High-performance computing (HPC) systems often have multiple specialized data storage and file systems mounted to them with different capabilities and tiered levels of performance. How you read, write, and store your data on them really matters. The correct use of a storage system will help optimize the performance and throughput of your research workload(s). But perhaps more important and less obvious, the misuse and abuse of some types of filesystems by a single end-user can negatively impact the collective performance of an entire HPC system for all users. Because of this storage social dilemma, it is critically important for you to know what use cases and input and output (I/O) access patterns are appropriate for the type(s) of data storage and file systems available to you.

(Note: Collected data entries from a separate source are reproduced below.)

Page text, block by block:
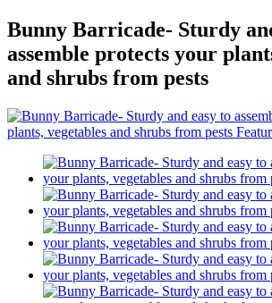
Bunny Barricade- Sturdy
assemble protects your
and shrubs from pests
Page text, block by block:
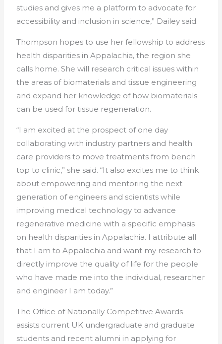
studies and gives me a platform to advocate for
accessibility and inclusion in science,” Dailey said.
Thompson hopes to use herfellowship to address
health disparities in Appalachia, the region she
calls home. She will research critical issues within
the areas of biomaterials and tissue engineering
and expand her knowledge of how biomaterials
can be used for tissue regeneration.
“I am excited at the prospect of one day
collaborating with industry partners and health
care providers to move treatments from bench
top to clinic,” she said. “It also excites me to think
about empowering and mentoring the next
generation of engineers and scientists while
improving medical technology to advance
regenerative medicine with a specific emphasis
on health disparities in Appalachia. I attribute all
that I am to Appalachia and want my research to
directly improve the quality of life for the people
who have made me into the individual, researcher
and engineer I am today.”
The Office of Nationally Competitive Awards
assists current UK undergraduate and graduate
students and recent alumni in applying for
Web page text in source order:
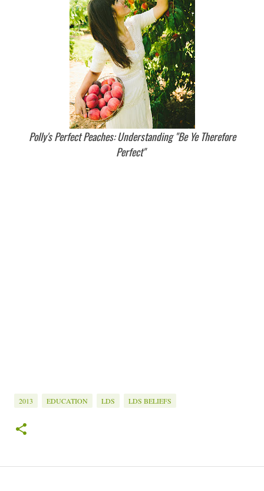
Polly's Perfect Peaches: Understanding "Be Ye Therefore
Perfect"
2013 EDUCATION LDS LDS BELIEFS
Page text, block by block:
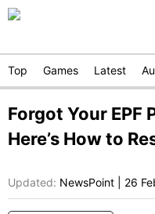
Top Games Latest
Forgot Your EPF
Here’s How to
Updated: NewsPoint 26
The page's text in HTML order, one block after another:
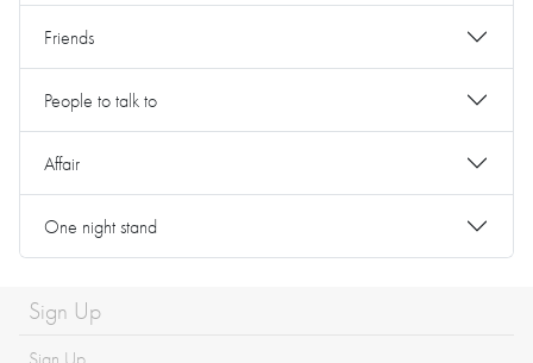
Friends
People to talk to
Affair
One night stand
Sign Up
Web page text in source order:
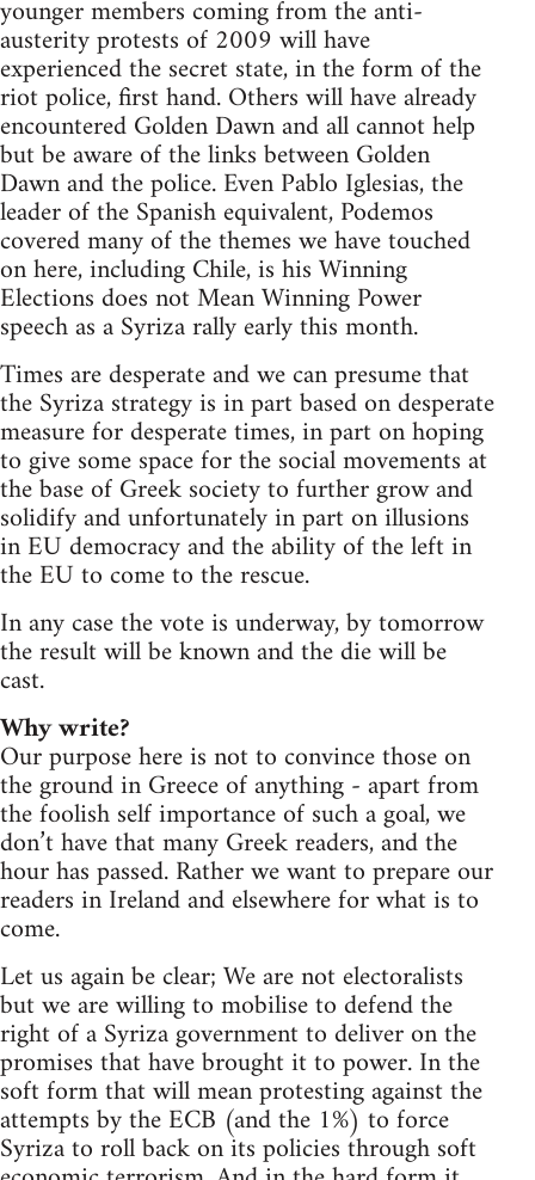
younger members coming from the anti-
austerity protests of 2009 will have
experienced the secret state, in the form of the
riot police, first hand. Others will have already
encountered Golden Dawn and all cannot help
but be aware of the links between Golden
Dawn and the police. Even Pablo Iglesias, the
leader of the Spanish equivalent, Podemos
covered many of the themes we have touched
on here, including Chile, is his Winning
Elections does not Mean Winning Power
speech as a Syriza rally early this month.
Times are desperate and we can presume that
the Syriza strategy is in part based on desperate
measure for desperate times, in part on hoping
to give some space for the social movements at
the base of Greek society to further grow and
solidify and unfortunately in part on illusions
in EU democracy and the ability of the left in
the EU to come to the rescue.
In any case the vote is underway, by tomorrow
the result will be known and the die will be
cast.
Why write?
Our purpose here is not to convince those on
the ground in Greece of anything - apart from
the foolish self importance of such a goal, we
don’t have that many Greek readers, and the
hour has passed. Rather we want to prepare our
readers in Ireland and elsewhere for what is to
come.
Let us again be clear; We are not electoralists
but we are willing to mobilise to defend the
right of a Syriza government to deliver on the
promises that have brought it to power. In the
soft form that will mean protesting against the
attempts by the ECB (and the 1%) to force
Syriza to roll back on its policies through soft

In this second part of our series on Data Management, we introduce you to some of the more common data storage and file systems you’ll find mounted on HPC systems today. You will learn the basic hardware and software architecture of these filesystems, their capabilities, and the typical use case(s) in HPC. We also provide an overview of relevant Linux command-line tools that will enable you to gather information about these filesystems, measure your usage of their storage resources, and, if applicable, reconfigure them as needed for your specific research data and workload(s). Data backups, security, and file permissions are also highlighted. Additional topics about data storage and file systems will be covered as time permits.
---
COMPLECS (COMPrehensive Learning for end-users to Effectively utilize CyberinfraStructure) is a new SDSC program where training will cover non-programming skills needed to effectively use supercomputers. Topics include parallel computing concepts, Linux tools and bash scripting, security, batch computing, how to get help, data management and interactive computing. Each session offers 1 hour of instruction followed by a 30-minute Q&A. COMPLECS is supported by NSF award 2320934.